But, being of a creative nature; a method actor, writer, filmmaker, and lyricist… I create any way my mind will allow me. Where was I? Oh, right… but being of a creative nature, I told myself I WOULD NOT take medications and mess with my brain. I refused to jack with my creativity as I like to refer to it. But to pull this off, it meant I couldn’t tell anyone. So I didn’t tell my wife or any of my friends or family what I was struggling with. I just told myself, “You are now aware of the challenge, so BEAT IT.” Which worked for a few years, in some ways, but reality eventually sank in as my condition worsened and I realized you cannot defeat the brain with the brain.
If your brain is the problem, your brain ain’t gonna fix it.
So, that was a good first step. Recognizing that I was no longer winning the battle with my brain. So, I told my wife that I might have ADD or ADHD, and she said, “No, ya think?!” And I told a close friend, and she said, “No, ya think?!” Apparently, I hadn’t been fooling everyone. (by the way, it’s ridiculous to think you can hide behavior, because by the time you notice your own behavior someone else has been putting up with it for years).
BUT, to my credit, I didn’t really lose the battle with my brain in those years. I still accomplished a great many things; got a promotion at my job, made several films and videos, published books and many other accomplishments I could rant on and on about. The point is, though, that a brain disease isn’t one you beat. It’s not one you cure and it goes away and it never comes back. It’s there. Always present, sometimes dormant mind you, but it’s there. It becomes a part of who you are, whether you like it or not, and you just have to find a way to live with it and manage it in such a way that you aren’t doing crazy stuff.

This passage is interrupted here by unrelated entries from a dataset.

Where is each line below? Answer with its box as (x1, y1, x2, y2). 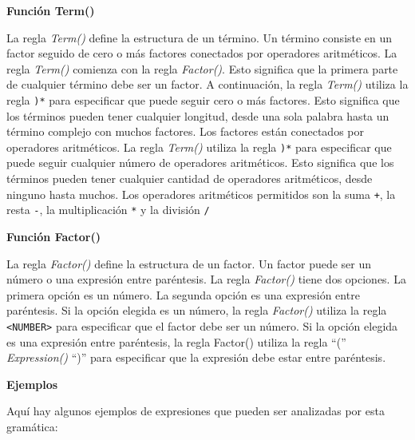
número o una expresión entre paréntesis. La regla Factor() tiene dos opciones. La (6, 271, 406, 287)
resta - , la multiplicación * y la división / (6, 201, 210, 218)
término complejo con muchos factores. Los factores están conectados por (6, 123, 364, 140)
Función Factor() (6, 228, 101, 244)
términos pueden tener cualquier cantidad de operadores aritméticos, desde (6, 170, 373, 187)
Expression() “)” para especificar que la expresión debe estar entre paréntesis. (6, 349, 386, 366)
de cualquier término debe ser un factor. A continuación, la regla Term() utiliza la (6, 76, 409, 93)
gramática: (6, 418, 58, 434)
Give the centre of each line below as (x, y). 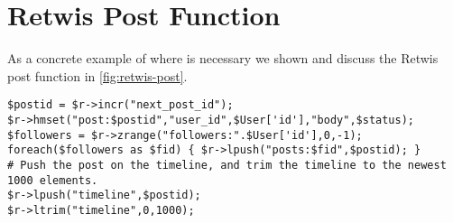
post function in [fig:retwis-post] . (97, 75)
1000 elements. (53, 180)
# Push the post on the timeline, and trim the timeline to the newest (227, 165)
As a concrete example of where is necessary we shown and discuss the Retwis (223, 58)
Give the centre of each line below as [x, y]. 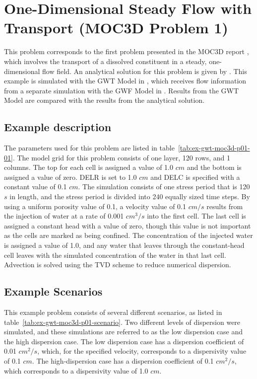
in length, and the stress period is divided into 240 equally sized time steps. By [130, 196]
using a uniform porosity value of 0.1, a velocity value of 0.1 [95, 206]
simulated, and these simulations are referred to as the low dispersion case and [124, 332]
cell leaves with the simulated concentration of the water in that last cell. [115, 255]
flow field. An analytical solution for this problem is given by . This [145, 71]
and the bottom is [214, 167]
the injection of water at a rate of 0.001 [64, 216]
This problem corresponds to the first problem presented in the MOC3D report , [127, 51]
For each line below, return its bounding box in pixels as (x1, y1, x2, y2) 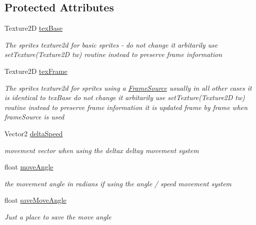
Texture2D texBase (4, 23, 63, 33)
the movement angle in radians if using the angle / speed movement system (4, 178, 232, 188)
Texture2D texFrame (4, 65, 68, 76)
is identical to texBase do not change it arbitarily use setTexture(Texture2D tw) (4, 92, 245, 103)
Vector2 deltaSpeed (4, 128, 63, 138)
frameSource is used (4, 112, 64, 122)
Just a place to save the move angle (4, 211, 112, 222)
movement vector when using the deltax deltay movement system (4, 145, 199, 155)
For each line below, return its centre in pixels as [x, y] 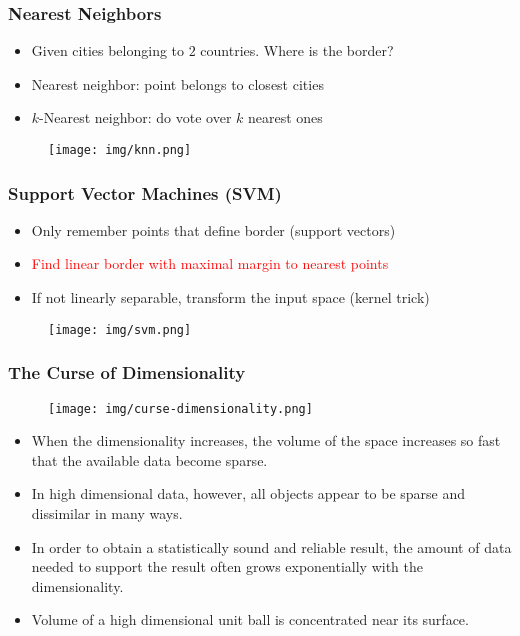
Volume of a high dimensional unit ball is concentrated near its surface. [250, 619]
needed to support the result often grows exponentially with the [227, 566]
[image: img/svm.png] [120, 329]
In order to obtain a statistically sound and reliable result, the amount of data [271, 546]
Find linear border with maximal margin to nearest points [210, 263]
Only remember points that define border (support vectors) [213, 229]
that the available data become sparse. [149, 459]
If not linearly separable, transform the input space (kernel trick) [230, 297]

Now, I am not preaching for medications, or preaching for any one particular method of treatment period. But what you have to come to realize, like I did, is that you can’t manage it by yourself. Get a doctor, get a therapist, get a support group, get medicated or not… but do something. You can’t rely on your own brain to fight this fight. And it’s not that you are incapable, that you have to turn to others for help. It’s just that you have to recognize (tap finger to your temple) that this isn’t working so you can’t really trust it. Find a way to manage it, and that becomes your process. Own that process. Make it yours. Be empowered by your new stronghold over your brain. Don’t let it tell you you’re worthless, or that you’re better off staring at a wall for hours instead of living.
What’s up, Doc?
In 2013, after several frustrating attempts to get help locally (small town), I was able to get a diagnosis. Chronic depression (also known as Dysthymia). It sort of caught me off guard, and in a way I was angry at the diagnosis. Until they explained how they came to that conclusion. It did make a lot of sense, but I was left with a few items on my list that I believed were symptoms which they did not cover or account for in the diagnosis. This left me feeling that maybe these items weren’t symptoms after all, as I’d thought, and I went back to feeling guilty about those things again.

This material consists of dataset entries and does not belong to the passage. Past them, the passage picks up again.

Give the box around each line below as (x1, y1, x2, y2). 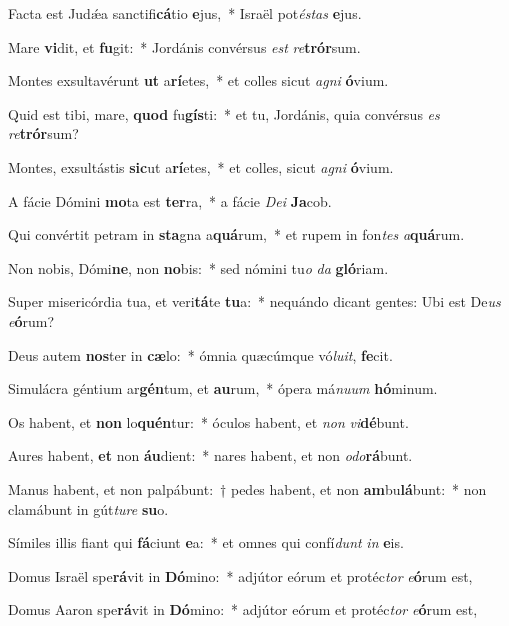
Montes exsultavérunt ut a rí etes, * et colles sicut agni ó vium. (8, 70, 389, 91)
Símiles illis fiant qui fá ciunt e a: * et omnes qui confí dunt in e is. (8, 532, 404, 553)
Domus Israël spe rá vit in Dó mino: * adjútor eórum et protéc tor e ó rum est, (8, 565, 473, 586)
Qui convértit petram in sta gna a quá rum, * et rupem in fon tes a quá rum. (8, 224, 465, 245)
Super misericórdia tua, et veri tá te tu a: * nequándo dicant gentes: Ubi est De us (8, 291, 501, 312)
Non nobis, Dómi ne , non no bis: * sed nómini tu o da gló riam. (8, 257, 389, 278)
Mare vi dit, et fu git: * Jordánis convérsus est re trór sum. (8, 36, 361, 57)
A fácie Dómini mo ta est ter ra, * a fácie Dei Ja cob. (8, 190, 332, 211)
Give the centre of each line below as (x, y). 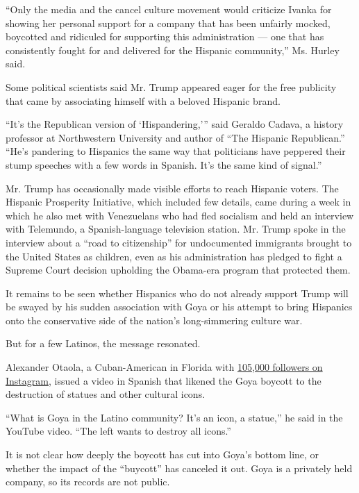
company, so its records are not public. (88, 482)
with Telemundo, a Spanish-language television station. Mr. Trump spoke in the (176, 229)
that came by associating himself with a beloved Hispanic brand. (143, 100)
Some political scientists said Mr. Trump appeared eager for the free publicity (171, 86)
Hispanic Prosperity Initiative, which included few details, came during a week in (178, 202)
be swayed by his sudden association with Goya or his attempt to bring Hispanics (179, 307)
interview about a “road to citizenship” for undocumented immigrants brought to (179, 242)
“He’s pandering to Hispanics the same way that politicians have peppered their (176, 151)
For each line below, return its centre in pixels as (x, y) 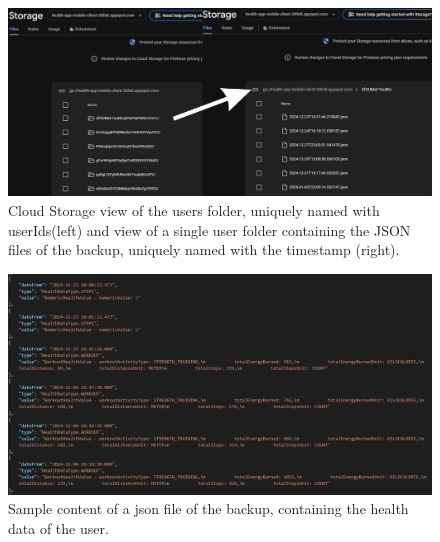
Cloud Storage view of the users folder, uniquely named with (194, 209)
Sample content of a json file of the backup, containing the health (208, 508)
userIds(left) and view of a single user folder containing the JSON (209, 229)
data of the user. (58, 528)
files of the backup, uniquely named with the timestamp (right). (204, 249)
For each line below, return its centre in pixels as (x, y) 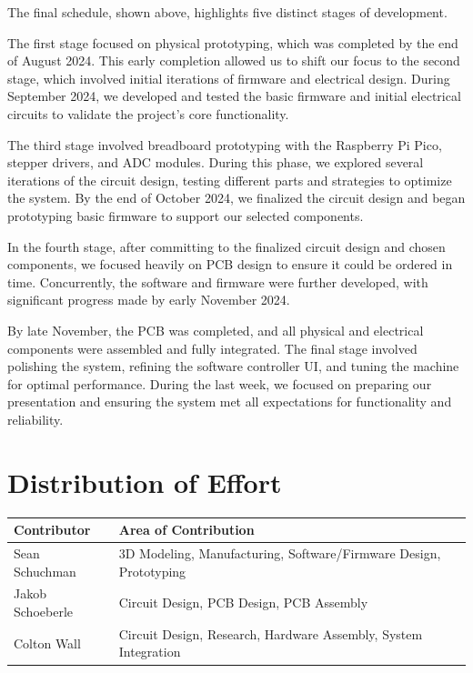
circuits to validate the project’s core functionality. (148, 113)
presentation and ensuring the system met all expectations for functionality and (230, 402)
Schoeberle (43, 611)
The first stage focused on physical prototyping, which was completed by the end (233, 42)
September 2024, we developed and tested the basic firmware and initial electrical (234, 96)
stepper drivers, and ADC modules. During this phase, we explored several (216, 162)
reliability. (35, 419)
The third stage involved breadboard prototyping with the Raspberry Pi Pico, (225, 144)
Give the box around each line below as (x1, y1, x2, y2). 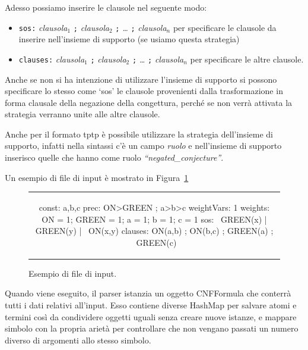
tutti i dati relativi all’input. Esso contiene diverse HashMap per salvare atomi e (5, 299, 297, 311)
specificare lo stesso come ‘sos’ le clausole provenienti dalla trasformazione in (5, 85, 283, 97)
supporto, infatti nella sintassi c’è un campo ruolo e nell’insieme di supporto (5, 139, 282, 152)
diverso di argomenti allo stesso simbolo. (5, 333, 151, 346)
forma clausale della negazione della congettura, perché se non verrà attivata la (5, 96, 293, 108)
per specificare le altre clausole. (190, 52, 304, 65)
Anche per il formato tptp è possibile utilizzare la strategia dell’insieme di (5, 127, 273, 140)
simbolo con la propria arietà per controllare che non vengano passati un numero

It was suggested I take some medication, an anti-depressant, and do weekly therapy sessions. I continued with that process for a year, and there was some improvements but not everything was lining up the way my therapist and I wanted. She made a suggestion, that I see a specialist, and get reevaluated on my diagnosis. So I did.
Enter the worst April Fool’s Day joke ever…
On April 1, 2014, I was diagnosed Bipolar 2. For those of you unfamiliar with bipolar, there are two variants. The main difference between Bipolar 1 and Bipolar 2 is that folks with Bipolar 1 can and will have psychotic episodes and their manic phases tend to be much more severe. But, if you go anywhere on the net and start looking at symptoms, pretty much any and all symptoms can be traded between each variant, except the psychotic episodes. And not everyone has the same symptoms… example, I know folks who are Bipolar 2 like me, and we are affected in completely different ways. Some folks suffer the mania more, others never suffer mania and primarily suffer with the depression. And by the way, mania and depression barely cover the gambit of symptoms a bipolar person can suffer from.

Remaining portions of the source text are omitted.